In June 1955, the company relocated to larger premises in the newly completed Clemenceau House. By then, the firm, which had 20 employees, had become "one of the biggest advertising concerns in Malaya." It handled a "substantial portion" of advertising copy in the English, Chinese, Tamil and Malay language newspapers in the region. In 1962, the firm began publishing Guide to Kuala Lumpur, which was also edited by Papineau. A reviewer from The Straits Times wrote: "Although comprehensive it is handy." At some point, he split off the publishing section of his company into its own firm, named Andre Publications. By 1963, his firm had been renamed Papineau Advertising Ltd. At the 1963 Annual Advertising Awards, organised by the Creative Circle Singapore, advertisements produced by the firm won first place in the Black and White Photography category, first place in the Brochures category and second place in the Packaging category. According to the organisation, the growth of Papineau Advertising Ltd., which was "ranked among the leading agencies in Malaysia and is one of the few locally-owned advertising agencies", could be attributed to the "success of clients whose businesses have expanded during the time the Agency has been operating for them", as well as to "recommendation." The agency won first place in the Packaging category in the 1966 Advertising Awards.

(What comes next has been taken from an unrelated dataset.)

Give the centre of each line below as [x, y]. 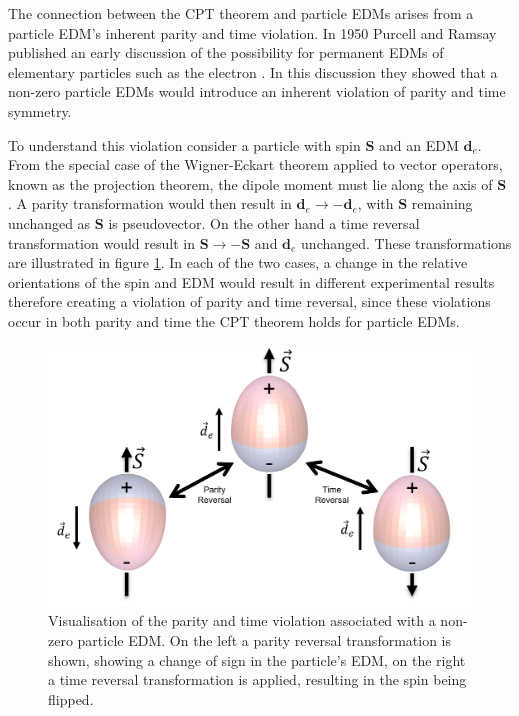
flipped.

In May 1968, it was announced that the advertising agency was being voluntarily wound up. However, Papineau continued to operate Andre Publications, under which he began publishing Papineau's Guide to ASEAN and Papineau's Guide to Hong Kong. Guides were also produced for Bangkok, Malaysia, Jakarta, Bali, the Philippines and Sri Lanka. In 1979, it was announced that Jack Chia-MPH would be acquiring the publication rights for the guidebook series on 1 April.

==Personal life==
Papineau married Rose Caulfield James, the daughter of Joseph Caulfield James, at the Cathedral of the Good Shepherd on 16 December 1941. They had two sons. After selling the publication rights to his guidebook series, Papineau and his wife retired to Perth, Australia, residing in the suburb of Ardross. He died there in 1998.